I also couldn’t shake the fact that it was going to be very expensive.

It was indeed very expensive, so much so that I considered not going through with the appointment at all. I ended up having to pay almost $400 out of pocket just for the co-pay. I felt as though I had to balance my feeling of needing to be seen with not being able to afford it the entire visit, and that definitely overshadowed my ability to get to know these providers very well on the first visit. I just didn’t know if I could realistically afford a follow-up…

…and an MRI, and a second follow up, and a visit to my gynecologist (to pursue further information about birth control that would not interfere with my migraine treatment), and a visit to my dentist (to ensure there weren’t any dental issues influencing my migraines and contributing to my head pain) … just to follow up at the neurologist.

It was a long, overwhelming laundry list.

Realistic expectations and evaluating options

While I knew it was time for me to find a different route for treatment, and though I was excited to be able to meet with a more specialized doctor, I also felt extremely overwhelmed with the fees I was going to have to pay just to be seen, the labs and scans I knew were to come and how much they would be, and the long road ahead to building trust with this new team of healthcare professionals who served tons of patients.

Having had a glimpse into the window of more specialized treatment, but feeling that there was a huge barrier to entry, I decided to research more options.

Keeping hope

It can be really difficult to find care that actually works, and that we feel good about as migraine patients. What works for one patient may not work for the next, and some treatment and management plans are inaccessible due to financial or geographical barriers. I try to keep hope and advocate for myself and ask questions to make my own treatment and management more accessible, and I remind myself that it will take time, but that it is worth it to continue to try.

Have you had to find more specialized treatment or a different care provider to continue your migraine management? Was your experience positive? What were some of the feelings you had when meeting a new doctor for the first time? Let’s discuss in the comments!

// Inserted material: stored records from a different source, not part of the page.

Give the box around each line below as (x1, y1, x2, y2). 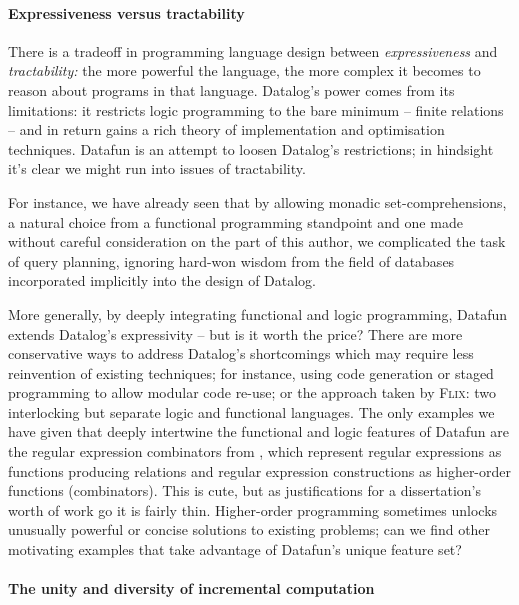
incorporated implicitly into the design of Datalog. (8, 270, 316, 291)
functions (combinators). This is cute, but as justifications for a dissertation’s (8, 480, 482, 501)
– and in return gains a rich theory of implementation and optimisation (8, 119, 445, 140)
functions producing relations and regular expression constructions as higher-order (8, 460, 512, 481)
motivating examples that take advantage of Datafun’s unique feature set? (8, 539, 462, 560)
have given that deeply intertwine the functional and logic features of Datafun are (8, 421, 509, 442)
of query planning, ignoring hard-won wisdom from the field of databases (8, 250, 455, 271)
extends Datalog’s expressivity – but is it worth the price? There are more (8, 323, 463, 344)
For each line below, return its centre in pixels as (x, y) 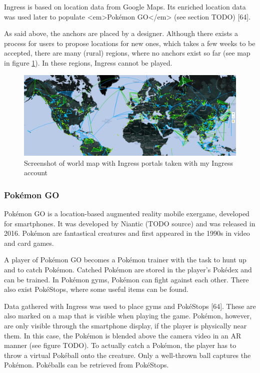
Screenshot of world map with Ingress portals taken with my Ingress (128, 162)
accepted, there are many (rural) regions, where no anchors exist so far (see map (127, 53)
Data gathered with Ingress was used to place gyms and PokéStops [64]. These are (130, 306)
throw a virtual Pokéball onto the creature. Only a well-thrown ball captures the (127, 355)
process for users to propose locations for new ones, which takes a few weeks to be (130, 43)
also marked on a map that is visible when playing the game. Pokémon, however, (128, 316)
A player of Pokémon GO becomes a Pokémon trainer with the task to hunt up (125, 260)
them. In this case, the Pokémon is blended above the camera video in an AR (123, 335)
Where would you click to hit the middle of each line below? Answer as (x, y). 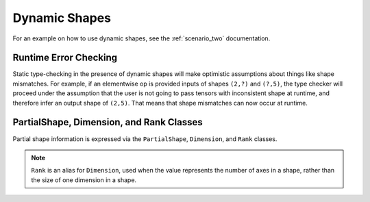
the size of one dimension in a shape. (84, 180)
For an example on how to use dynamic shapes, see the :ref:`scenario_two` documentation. (141, 38)
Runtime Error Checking (65, 58)
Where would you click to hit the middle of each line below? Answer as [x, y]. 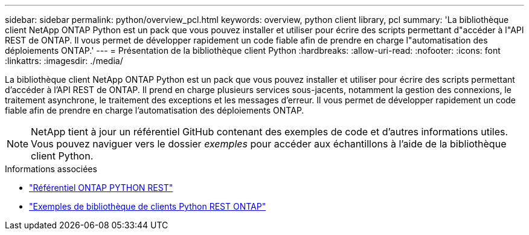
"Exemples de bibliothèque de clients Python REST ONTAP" [148, 206]
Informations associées [51, 169]
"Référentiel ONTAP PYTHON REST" [101, 188]
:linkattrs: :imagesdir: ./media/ [64, 61]
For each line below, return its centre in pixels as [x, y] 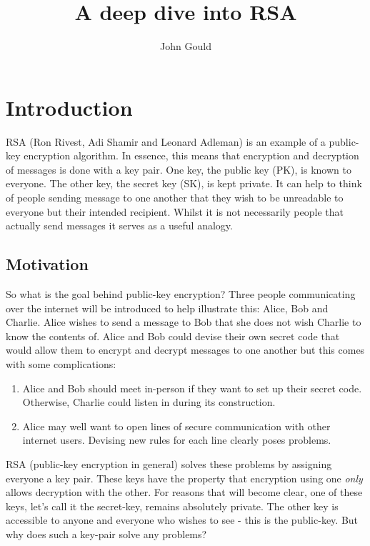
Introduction [69, 107]
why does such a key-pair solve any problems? [106, 533]
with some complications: [61, 363]
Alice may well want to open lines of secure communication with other [176, 426]
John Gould [186, 46]
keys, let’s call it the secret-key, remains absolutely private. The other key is [172, 506]
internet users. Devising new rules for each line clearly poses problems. [177, 440]
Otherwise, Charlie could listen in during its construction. [149, 402]
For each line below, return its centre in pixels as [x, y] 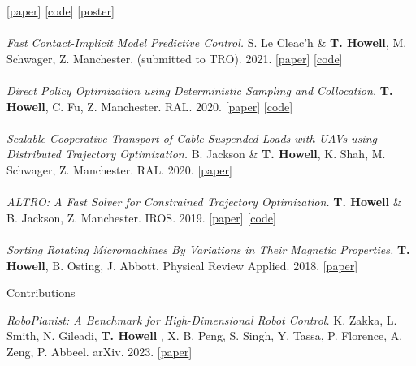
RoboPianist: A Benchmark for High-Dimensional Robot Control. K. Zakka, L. [202, 319]
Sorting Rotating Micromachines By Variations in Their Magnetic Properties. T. [208, 249]
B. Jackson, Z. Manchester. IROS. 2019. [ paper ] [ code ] [141, 217]
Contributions [41, 293]
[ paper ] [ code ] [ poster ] [61, 11]
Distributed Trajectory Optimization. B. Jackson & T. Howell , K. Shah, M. [196, 154]
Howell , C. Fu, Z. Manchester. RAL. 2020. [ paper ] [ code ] [150, 106]
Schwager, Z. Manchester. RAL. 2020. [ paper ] [119, 169]
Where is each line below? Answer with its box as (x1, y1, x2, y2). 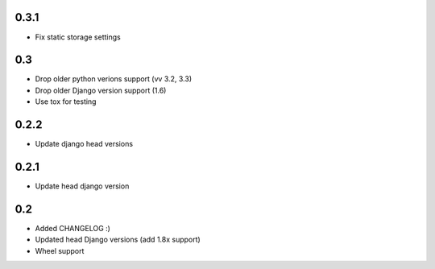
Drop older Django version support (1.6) (35, 85, 167, 95)
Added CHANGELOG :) (35, 223, 110, 233)
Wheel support (35, 246, 85, 255)
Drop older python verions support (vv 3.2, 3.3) (35, 74, 193, 84)
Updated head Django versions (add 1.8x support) (35, 234, 201, 245)
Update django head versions (35, 139, 133, 149)
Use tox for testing (35, 97, 97, 106)
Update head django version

This article represents the opinions, thoughts, and experiences of the author; none of this content has been paid for by any advertiser. The Migraine.com team does not recommend or endorse any products or treatments discussed herein. Learn more about how we maintain editorial integrity here.

Comments

View Comments (3)
  • tucker
    4 weeks ago

    After my wonderful PCP did as much as he could, I tried a local neurologist that a couple coworkers seemed to have a good experience with. She was ok until I had a DVT. Then she said I had to go to a pain management doc b/c I was on a blood thinner. What??? So I marked her off the list and have never referred her again.
    I then started traveling 2 hours to a migraine specialist practice about 10 years ago. However, it seemed like they had new doctors come and go about every 2-3 years so I saw doctors, NP, PA and as soon as you got used to one they would leave.
    Like many stand-alone practices, they folded into a large hospital system several years ago. Finally the last doctors retired and moved away. I now see a new neurologist in that system and she’s ok. She even tried one of the new injections b/c my current preventive regimen wasn’t working. My concern is that they don’t communicate with me like they should, the office staff is rude to some people, and while I’m in the bridge program I’m not sure if they are still working on my PA now that my doc is out on maternity leave. I just hope she comes back…..

  • glassmind
    4 weeks ago

    My GP quit without notice between the time I called to make an appointment and the time a scheduler called me back. I have a temporary NP and am pending appointment with Nuerology. So awful that stress is a migraine trigger and navigating healthcare is stressful.

  • deedeevee1
    4 weeks ago

    My HP left his medical group this month. I was devastated by this news. He’s been my doc since I moved to Indianapolis. 12 years now. Since before I became ill. He will not be able to be replaced. He did refer me to a “close personal friend” of his. My appointment is on the 27th fingers crossed.